A vida, o amor e o tempo

November 11th, 2009 by machado

A vida e o amor têm muita coisa em comum. Dizem que ambos são belos, sublimes, sagrados. Pode-se dizer até que a vida, quase sempre, é o resultado do amor. Mas há ainda uma outra identificação entre os dois que é especialmente marcante, ou seja, o amor e a vida pretendem ser eternos. E até se poderia dizer que são mesmo, parafraseando o imortal Vinícius de Moraes, mas só enquanto durarem.

Essa é a questão: o belo, o sublime, o sagrado e até a eternidade somente têm sentido se levarmos em conta o fator tempo, ou seja, a ideia de duração. Mas o próprio tempo é um limite, e o problema é que todo limite tem algo de incompreensível e de absurdo. Veja como o limite da vida pode estar logo ali, numa doença incurável, num acidente fatal, ou pode estar lá longe, na velhice dolorosa e decrépita, mas, em qualquer caso, sempre será uma expressão do absurdo: tanto a morte prematura quanto a lenta degeneração.
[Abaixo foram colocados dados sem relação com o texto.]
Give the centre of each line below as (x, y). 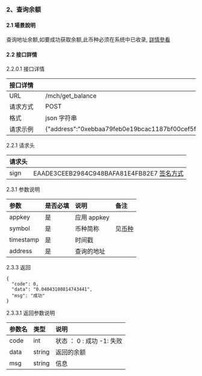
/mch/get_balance (71, 96)
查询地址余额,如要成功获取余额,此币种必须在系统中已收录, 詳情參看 (88, 40)
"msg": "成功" (28, 296)
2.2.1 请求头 (20, 145)
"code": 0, (25, 284)
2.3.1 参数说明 (23, 190)
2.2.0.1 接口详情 (26, 69)
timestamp (24, 240)
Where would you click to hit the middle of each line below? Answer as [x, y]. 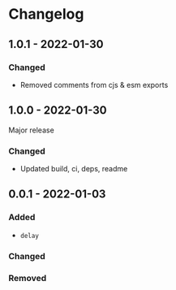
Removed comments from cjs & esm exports [94, 84]
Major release [31, 130]
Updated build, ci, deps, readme [74, 168]
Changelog [46, 14]
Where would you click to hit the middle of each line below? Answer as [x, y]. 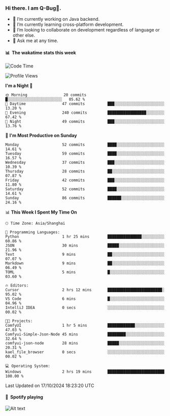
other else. [24, 36]
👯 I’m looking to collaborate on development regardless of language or [86, 30]
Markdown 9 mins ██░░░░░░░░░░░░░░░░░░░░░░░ [85, 263]
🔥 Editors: [17, 285]
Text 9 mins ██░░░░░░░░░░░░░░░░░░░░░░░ [85, 254]
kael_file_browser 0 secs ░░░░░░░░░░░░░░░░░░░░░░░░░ [85, 352]
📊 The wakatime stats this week [41, 52]
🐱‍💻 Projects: [19, 321]
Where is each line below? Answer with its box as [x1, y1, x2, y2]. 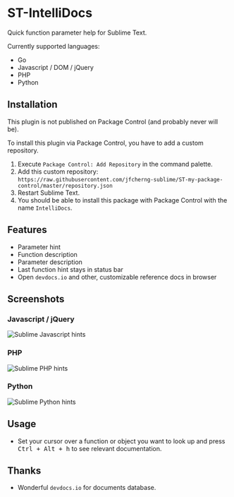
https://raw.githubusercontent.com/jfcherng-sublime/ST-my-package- [17, 176, 223, 183]
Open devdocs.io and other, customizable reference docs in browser [17, 273, 217, 281]
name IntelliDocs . [17, 203, 73, 212]
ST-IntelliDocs [7, 5, 93, 21]
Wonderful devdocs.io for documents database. [17, 484, 156, 492]
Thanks [7, 465, 42, 477]
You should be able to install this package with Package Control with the [17, 196, 228, 204]
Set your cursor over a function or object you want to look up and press [17, 436, 226, 445]
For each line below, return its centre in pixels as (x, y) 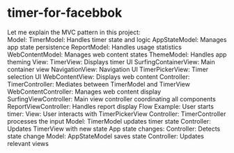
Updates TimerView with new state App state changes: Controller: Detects (114, 129)
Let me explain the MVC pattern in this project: (74, 32)
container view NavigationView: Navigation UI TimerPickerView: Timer (108, 69)
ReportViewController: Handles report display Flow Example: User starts (111, 106)
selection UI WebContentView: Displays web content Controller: (99, 76)
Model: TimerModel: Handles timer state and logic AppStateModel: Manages (117, 39)
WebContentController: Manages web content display (84, 92)
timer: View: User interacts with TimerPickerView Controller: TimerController (117, 114)
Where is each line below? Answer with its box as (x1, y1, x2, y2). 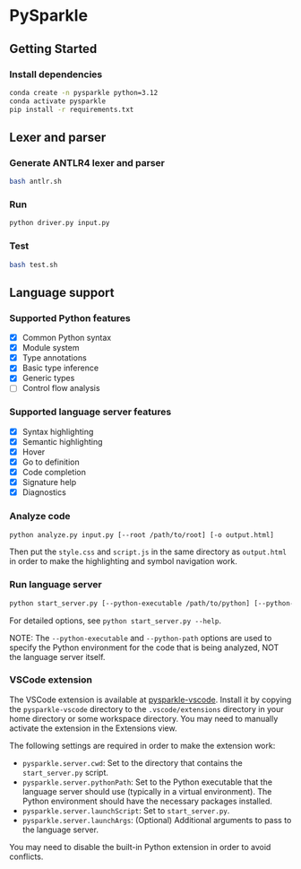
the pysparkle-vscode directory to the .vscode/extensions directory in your (9, 703, 284, 714)
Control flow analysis (21, 383, 100, 394)
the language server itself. (9, 651, 106, 662)
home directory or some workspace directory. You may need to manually (9, 713, 279, 724)
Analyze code (9, 510, 71, 523)
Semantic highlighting (21, 436, 103, 447)
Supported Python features (9, 311, 132, 324)
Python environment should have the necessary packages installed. (21, 795, 273, 806)
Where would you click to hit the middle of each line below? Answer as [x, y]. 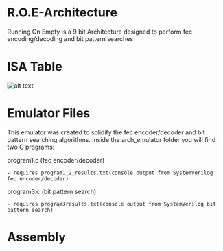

É curioso como o limite do amor parece seguir, mais uma vez, um destino semelhante ao limite da vida, pois ele pode estar logo ali na separação brusca e inevitável, ou mais longe, na ação prolongada e corrosiva do tempo, que põe a indiferença no lugar do desejo.

O segredo parece estar, portanto, exatamente no tempo. No tempo da vida, no tempo do amor e no tempo do limite. Mas, e o tempo, o que seria?  Se não encontrarmos uma boa resposta, podemos ficar ainda com o velho Horácio: carpe diem, na vida e no amor!

Mas, é importante notar, o carpe diem horaciano não esclarece nada, apenas suspende o raciocício sobre qualquer possível explicação para o absurdo da condição humana, e talvez seja até uma espécie de alívio, ou de compensação, para esse absurdo.

A explicação deve estar mesmo no tempo, que é uma das dimensões da realidade, segundo a física de Einstein. E talvez seja justamente por isso, por ser uma das quatro dimensões do real, por ser parte integrante de tudo quanto existe, que o tempo tornou a realidade algo passageiro, relativo, fugidio… como ele próprio.